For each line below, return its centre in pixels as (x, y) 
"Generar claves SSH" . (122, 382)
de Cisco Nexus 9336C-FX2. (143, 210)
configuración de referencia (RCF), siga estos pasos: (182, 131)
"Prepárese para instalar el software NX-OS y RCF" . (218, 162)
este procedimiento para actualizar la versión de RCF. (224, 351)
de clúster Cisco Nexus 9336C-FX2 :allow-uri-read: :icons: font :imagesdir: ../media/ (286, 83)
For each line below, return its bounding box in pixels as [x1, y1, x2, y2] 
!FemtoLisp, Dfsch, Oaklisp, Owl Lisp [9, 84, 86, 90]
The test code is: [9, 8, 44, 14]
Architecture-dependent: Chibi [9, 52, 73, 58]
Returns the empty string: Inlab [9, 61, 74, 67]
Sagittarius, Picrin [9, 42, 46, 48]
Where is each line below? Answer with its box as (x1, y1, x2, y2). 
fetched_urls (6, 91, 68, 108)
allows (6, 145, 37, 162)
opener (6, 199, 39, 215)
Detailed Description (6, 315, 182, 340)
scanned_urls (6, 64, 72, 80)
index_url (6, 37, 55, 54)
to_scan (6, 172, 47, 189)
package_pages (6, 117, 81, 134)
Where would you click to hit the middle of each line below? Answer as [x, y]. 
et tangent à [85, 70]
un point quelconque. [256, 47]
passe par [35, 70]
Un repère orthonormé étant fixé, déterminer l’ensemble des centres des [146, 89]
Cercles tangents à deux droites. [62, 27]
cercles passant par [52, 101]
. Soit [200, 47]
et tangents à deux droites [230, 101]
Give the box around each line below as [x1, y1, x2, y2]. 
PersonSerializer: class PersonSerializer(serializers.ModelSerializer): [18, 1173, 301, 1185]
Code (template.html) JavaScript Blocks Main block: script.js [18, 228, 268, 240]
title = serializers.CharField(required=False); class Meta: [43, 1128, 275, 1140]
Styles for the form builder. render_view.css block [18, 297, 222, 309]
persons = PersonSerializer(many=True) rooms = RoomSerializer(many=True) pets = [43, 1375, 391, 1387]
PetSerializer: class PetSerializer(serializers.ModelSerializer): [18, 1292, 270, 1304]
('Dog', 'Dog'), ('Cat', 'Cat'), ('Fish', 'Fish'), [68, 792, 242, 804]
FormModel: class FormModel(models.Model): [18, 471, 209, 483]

##############################

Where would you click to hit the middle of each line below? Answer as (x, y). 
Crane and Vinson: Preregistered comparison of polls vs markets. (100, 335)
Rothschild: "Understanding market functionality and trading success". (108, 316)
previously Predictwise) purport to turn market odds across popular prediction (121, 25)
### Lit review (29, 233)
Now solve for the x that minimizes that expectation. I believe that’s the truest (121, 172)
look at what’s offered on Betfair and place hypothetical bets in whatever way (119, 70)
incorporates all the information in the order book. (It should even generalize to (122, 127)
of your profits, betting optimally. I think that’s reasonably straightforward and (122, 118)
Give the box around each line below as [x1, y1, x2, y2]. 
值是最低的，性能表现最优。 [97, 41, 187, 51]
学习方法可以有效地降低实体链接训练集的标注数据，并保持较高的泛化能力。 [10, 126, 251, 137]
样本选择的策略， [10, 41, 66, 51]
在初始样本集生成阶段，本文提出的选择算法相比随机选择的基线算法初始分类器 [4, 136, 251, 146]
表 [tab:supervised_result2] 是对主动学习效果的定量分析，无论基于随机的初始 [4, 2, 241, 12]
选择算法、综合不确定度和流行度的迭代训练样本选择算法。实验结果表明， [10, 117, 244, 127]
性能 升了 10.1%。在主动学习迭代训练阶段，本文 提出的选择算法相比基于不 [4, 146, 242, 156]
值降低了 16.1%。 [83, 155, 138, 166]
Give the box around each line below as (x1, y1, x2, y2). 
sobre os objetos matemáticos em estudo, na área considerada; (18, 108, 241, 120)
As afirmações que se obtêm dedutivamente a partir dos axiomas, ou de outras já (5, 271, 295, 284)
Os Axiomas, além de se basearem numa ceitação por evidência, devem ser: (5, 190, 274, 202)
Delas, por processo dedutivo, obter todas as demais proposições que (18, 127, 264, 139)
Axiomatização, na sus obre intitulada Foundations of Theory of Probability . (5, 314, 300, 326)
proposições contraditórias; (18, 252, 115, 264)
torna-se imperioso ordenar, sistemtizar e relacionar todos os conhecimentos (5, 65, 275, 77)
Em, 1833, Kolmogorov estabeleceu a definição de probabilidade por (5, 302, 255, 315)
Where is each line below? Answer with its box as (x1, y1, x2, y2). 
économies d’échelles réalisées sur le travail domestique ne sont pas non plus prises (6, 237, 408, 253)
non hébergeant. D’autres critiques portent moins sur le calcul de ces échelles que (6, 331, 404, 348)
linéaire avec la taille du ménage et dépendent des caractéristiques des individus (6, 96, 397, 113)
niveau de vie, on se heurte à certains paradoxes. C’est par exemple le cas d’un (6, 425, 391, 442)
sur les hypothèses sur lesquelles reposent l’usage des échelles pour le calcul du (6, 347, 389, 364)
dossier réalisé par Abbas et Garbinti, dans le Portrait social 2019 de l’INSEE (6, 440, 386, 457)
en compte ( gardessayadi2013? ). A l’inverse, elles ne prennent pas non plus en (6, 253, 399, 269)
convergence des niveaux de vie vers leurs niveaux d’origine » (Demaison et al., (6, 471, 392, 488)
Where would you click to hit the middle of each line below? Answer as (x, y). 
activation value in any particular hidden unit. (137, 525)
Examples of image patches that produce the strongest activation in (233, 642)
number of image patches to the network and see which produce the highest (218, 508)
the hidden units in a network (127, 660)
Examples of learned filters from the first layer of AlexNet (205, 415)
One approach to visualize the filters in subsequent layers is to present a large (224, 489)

##############################

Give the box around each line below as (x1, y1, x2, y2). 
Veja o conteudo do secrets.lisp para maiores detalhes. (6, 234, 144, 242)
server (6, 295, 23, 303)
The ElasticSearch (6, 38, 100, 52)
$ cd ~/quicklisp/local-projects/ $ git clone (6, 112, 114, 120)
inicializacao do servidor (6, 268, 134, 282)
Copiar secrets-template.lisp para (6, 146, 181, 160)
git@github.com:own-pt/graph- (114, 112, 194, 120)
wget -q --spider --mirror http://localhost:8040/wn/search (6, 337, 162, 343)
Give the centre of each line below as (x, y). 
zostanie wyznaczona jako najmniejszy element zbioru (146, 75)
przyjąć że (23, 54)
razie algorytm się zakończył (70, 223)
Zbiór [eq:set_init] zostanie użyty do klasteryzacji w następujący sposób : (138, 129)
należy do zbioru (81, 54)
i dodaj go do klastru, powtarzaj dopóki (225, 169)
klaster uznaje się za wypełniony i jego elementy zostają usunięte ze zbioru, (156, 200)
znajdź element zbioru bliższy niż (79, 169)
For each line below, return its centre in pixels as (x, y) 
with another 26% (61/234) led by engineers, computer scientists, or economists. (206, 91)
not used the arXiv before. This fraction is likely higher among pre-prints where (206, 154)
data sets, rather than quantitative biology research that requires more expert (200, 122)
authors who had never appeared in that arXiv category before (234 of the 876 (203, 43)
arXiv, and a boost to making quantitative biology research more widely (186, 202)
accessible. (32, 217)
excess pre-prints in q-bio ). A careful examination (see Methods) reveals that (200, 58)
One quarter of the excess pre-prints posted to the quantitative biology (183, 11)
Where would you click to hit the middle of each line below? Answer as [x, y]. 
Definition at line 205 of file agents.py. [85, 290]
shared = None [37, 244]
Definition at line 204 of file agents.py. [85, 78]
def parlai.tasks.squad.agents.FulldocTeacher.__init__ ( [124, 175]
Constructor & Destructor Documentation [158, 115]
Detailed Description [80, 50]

##############################

**Required work**.
What are the lines, exactly as written above, from the line with "sobre os objetos" to the line with "Os Axiomas, além", both included? Output only those.

**Solution for this problem**.
sobre os objetos matemáticos em estudo, na área considerada; (18, 108, 241, 120)
As afirmações que se obtêm dedutivamente a partir dos axiomas, ou de outras já (5, 271, 295, 284)
Os Axiomas, além de se basearem numa ceitação por evidência, devem ser: (5, 190, 274, 202)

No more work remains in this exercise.